Neben Hansen und Sella fuhren in der 6-köpfigen Spitzengruppe: Tjallingii (Blanco), Tamouridis (Euskaltel), Rollin (FDJ) und Lightart (Vacansoleil). Der Bestplatzierte im Gesamtklassement war Sella mit 6:52 Minuten Rückstand aufs Rosa Trikot. Vini Fantini war mit der Situation unzufrieden und löste bald Katusha als Anführer des Hauptfelds ab. Ligthart kehrte nach einem Sturz wieder in die Spitzengruppe zurück.

Etwa ab der 40-Kilometer-Marke schrumpfte das Hauptfeld immer mehr in den steilen Anstiegen der Abruzzen. Taborre (Vini Fantini) löste sich, zunächst ohne weit wegzukommen. Vorne gewann Sella die ersten beiden Bergwertungen ohne Gegenwehr. 35 Kilometer vor dem Ziel schraubte Hansen das Tempo hoch an einem Anstieg ohne Bergpreis, und nur Sella folgte. 5 Kilometer später stürzte Sella auf einer Abfahrt. Weil dies ausgerechnet vor einem der wenigen Flachstücke des Tages geschah, wartete Hansen auf seinen Begleiter.

Di Luca will Etappe, löst aber etwas anderes aus
Während Hansen am vorletzten Anstieg Sella distanzierte, eröffnete dort di Luca aus der Hauptgruppe mit einer Attacke das dramatische Finale. Für den Etappensieg - wohl di Lucas vordergründiges Ziel - war es bereits eigentlich zu spät, für einen Großangriff auf Wiggins genau richtig: Eine Handvoll Fahrer, darunter Nibali und Scarponi, sprang sofort aufmerksam an di Lucas Hinterrad. Der wiederum fuhr zu Taborre auf, dem Schrittmacher für die nächsten Meter. Im ersten Teil der Abfahrt rollten jedoch etliche Fahrer wieder von hinten heran, und auch Wiggins gelang noch einmal der Anschluss.

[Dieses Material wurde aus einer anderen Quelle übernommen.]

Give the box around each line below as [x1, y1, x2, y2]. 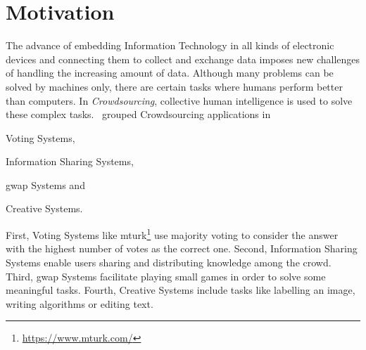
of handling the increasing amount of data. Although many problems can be [6, 65, 334, 80]
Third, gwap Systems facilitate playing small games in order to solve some [6, 268, 326, 283]
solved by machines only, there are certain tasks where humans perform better [6, 79, 343, 93]
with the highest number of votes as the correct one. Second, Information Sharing [6, 241, 358, 256]
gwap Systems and [6, 177, 85, 192]
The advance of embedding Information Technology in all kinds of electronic [6, 38, 334, 53]
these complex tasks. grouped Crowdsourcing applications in [6, 107, 271, 122]
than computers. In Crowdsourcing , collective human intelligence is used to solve [6, 93, 353, 108]
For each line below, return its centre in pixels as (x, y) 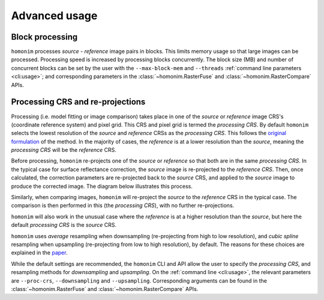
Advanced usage (54, 16)
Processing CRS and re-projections (78, 102)
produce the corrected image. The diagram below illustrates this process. (102, 186)
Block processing (44, 37)
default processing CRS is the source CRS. (64, 225)
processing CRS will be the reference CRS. (64, 150)
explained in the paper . (39, 253)
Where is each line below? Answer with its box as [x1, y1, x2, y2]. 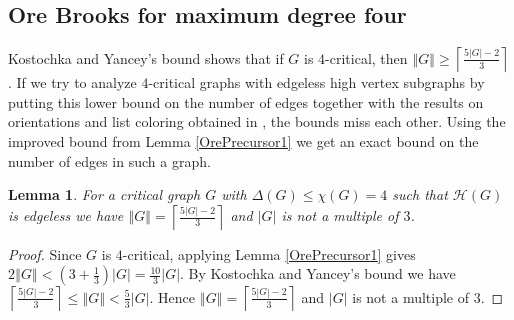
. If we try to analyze [8, 72, 137, 93]
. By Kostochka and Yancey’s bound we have [180, 263, 456, 284]
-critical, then [325, 47, 408, 68]
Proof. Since [8, 243, 82, 264]
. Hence [149, 286, 196, 307]
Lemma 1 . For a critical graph [8, 184, 201, 205]
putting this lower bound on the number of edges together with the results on [8, 91, 484, 112]
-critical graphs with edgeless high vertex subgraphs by [148, 72, 485, 93]
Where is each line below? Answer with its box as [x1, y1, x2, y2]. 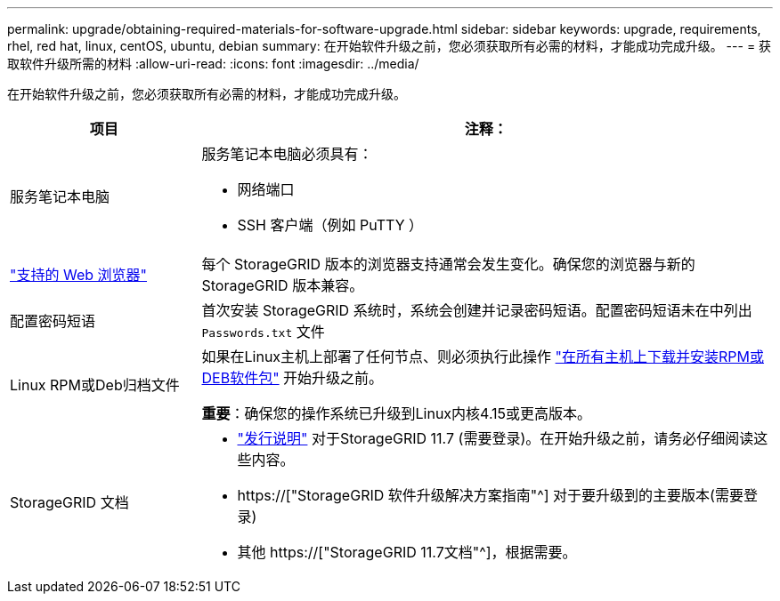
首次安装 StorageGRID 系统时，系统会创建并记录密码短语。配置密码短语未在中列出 [201, 301, 752, 319]
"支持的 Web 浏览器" [10, 266, 147, 284]
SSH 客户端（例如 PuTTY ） [237, 216, 424, 234]
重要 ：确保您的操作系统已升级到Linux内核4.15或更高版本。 [201, 405, 592, 422]
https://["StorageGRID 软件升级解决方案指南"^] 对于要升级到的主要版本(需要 [237, 486, 743, 504]
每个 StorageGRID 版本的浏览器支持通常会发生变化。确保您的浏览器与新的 [201, 255, 695, 273]
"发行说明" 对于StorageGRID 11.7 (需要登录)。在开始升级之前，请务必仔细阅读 [237, 429, 754, 447]
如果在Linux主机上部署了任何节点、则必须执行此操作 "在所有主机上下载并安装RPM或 [201, 348, 765, 365]
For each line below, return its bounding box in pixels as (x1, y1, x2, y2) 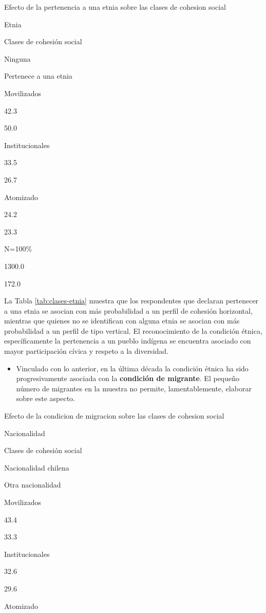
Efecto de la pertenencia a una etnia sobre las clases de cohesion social (4, 2, 226, 12)
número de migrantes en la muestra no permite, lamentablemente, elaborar (16, 383, 252, 393)
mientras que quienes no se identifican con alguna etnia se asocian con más (4, 315, 240, 326)
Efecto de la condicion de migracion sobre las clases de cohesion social (4, 410, 224, 421)
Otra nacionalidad (4, 479, 61, 490)
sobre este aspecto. (16, 393, 75, 404)
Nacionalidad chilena (4, 462, 69, 473)
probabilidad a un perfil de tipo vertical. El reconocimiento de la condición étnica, (4, 325, 262, 336)
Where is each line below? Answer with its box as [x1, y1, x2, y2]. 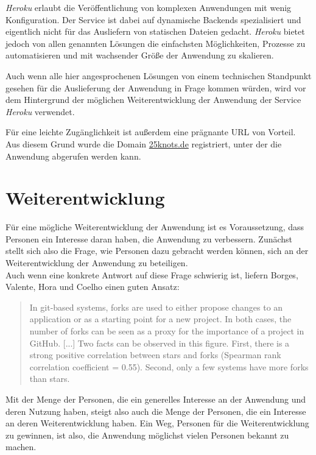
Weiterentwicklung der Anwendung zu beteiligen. [5, 256, 188, 269]
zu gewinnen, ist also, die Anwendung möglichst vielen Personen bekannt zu [5, 428, 289, 441]
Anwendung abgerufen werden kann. [5, 149, 141, 162]
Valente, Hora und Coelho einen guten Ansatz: [5, 280, 180, 293]
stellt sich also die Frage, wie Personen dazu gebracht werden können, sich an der [5, 244, 309, 257]
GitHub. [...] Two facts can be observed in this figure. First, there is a [29, 336, 290, 349]
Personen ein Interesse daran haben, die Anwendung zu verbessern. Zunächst [5, 232, 293, 245]
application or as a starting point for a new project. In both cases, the [29, 312, 292, 325]

Hinein in die Senke vor dem letzten Anstieg attackierte Nibali, kam auch weg, stürzte dann jedoch. Wiggins eierte die Abfahrt hinunter und war dann auch bergauf in Nöten, verlor erneut den Anschluss. Vor allem Blanco für Gesink und Lampre für Scarponi drückten nun aufs Tempo in der Gruppe, die sich um Nibali, Hesjedal und Evans bildete. In der Verfolgung von Hansen stürzte Sella weitere Male. Für Sella wäre ohnehin nur noch der 2. Platz in der Tageswertung drin gewesen. In der Bergwertung schrammte er um einen Punkt am führenden Visconti (Movistar) vorbei, da Sella die letzten beiden Bergpreise hinter Hansen passierte.

Bergwertung
1. Giovanni Visconti (ITA) - Movistar 14 p.
2. Emanuele Sella (ITA) - Androni Giocattoli 13
3. Stefano Pirazzi (ITA) - Bardiani-CSF Inox 12
4. Adam Hansen (AUS) - Lotto-Belisol 12
5. Robinson Chalapud (COL) - Colombia 9
6. Willem Wauters (BEL) - Vacansoleil-DCM 9
7. Danilo di Luca (ITA) - Vini Fantini 5
8. Manuele Boaro (ITA) - Saxo-Tinkoff 5

In der letzten Abfahrt «krönte» Wiggins seinen Auftritt im negativen Sinne mit einem Sturz. Danach ging er noch vorsichtiger in die nassen Kurven und ließ weitere Sekunden liegen. Der Giro ist angesichts von nur 1:32 Minuten Rückstand auf Rosa für Wiggins noch längst nicht verloren - bereits im Zeitfahren winkt trotz allem noch die Gesamtführung. Doch der dramatische Etappenverlauf war auch ein Schlag gegen die Moral seiner kolumbianischen Edelhelfer Uran und Henao, die Sky wahrscheinlich nach 2013 verlassen.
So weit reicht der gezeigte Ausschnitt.